(Directions)
Write the listing below out again exactly, though only as far as the line with "Matt Bilski,Max Riemelt,Merovingian,Miki", which is included.
┄┄┄┄┄┄
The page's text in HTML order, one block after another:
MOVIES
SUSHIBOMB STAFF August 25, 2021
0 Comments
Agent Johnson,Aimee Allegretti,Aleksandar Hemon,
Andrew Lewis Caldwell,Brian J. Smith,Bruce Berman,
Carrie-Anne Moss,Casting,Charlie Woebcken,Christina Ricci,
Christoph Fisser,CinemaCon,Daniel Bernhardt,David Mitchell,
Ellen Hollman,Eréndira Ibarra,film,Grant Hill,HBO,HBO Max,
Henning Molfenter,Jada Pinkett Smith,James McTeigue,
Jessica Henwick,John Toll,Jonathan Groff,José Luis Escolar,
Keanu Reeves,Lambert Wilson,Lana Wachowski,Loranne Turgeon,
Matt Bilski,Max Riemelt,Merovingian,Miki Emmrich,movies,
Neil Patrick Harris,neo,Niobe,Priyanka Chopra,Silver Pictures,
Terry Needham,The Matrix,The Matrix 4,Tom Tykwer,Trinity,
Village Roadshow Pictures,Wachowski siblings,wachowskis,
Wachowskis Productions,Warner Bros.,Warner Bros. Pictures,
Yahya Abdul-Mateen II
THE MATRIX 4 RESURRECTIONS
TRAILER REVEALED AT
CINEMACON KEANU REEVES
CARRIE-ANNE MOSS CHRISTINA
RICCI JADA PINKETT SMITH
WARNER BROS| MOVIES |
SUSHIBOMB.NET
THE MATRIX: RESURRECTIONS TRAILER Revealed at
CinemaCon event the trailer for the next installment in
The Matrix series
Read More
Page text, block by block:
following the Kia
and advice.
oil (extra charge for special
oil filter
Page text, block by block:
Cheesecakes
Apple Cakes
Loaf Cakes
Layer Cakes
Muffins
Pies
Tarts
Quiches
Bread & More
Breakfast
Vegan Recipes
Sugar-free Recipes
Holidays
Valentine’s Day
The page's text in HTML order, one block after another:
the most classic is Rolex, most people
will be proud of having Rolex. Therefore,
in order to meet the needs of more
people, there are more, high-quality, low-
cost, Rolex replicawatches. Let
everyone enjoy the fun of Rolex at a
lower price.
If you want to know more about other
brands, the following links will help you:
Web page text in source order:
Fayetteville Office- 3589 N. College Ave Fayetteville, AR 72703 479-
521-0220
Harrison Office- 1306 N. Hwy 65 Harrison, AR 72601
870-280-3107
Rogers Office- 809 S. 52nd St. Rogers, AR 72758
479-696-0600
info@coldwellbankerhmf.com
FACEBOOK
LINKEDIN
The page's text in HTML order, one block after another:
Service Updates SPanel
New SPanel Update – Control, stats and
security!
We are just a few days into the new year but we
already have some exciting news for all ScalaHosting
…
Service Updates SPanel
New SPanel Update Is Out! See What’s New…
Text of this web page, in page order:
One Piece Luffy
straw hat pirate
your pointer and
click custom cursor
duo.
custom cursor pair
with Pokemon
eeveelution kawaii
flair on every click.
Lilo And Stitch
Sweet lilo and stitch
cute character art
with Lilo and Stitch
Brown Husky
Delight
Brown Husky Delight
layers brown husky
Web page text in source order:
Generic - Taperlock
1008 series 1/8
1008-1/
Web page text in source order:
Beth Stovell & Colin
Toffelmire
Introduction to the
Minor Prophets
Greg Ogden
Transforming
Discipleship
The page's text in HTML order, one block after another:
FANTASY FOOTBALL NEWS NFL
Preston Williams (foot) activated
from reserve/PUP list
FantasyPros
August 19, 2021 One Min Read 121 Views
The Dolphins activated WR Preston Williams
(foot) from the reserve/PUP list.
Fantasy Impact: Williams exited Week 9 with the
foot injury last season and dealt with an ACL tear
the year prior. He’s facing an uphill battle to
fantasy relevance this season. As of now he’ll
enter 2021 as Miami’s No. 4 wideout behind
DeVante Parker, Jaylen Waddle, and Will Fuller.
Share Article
┄┄┄┄┄┄
(Task response)
The page's text in HTML order, one block after another:
MOVIES
SUSHIBOMB STAFF August 25, 2021
0 Comments
Agent Johnson,Aimee Allegretti,Aleksandar Hemon,
Andrew Lewis Caldwell,Brian J. Smith,Bruce Berman,
Carrie-Anne Moss,Casting,Charlie Woebcken,Christina Ricci,
Christoph Fisser,CinemaCon,Daniel Bernhardt,David Mitchell,
Ellen Hollman,Eréndira Ibarra,film,Grant Hill,HBO,HBO Max,
Henning Molfenter,Jada Pinkett Smith,James McTeigue,
Jessica Henwick,John Toll,Jonathan Groff,José Luis Escolar,
Keanu Reeves,Lambert Wilson,Lana Wachowski,Loranne Turgeon,
Matt Bilski,Max Riemelt,Merovingian,Miki Emmrich,movies,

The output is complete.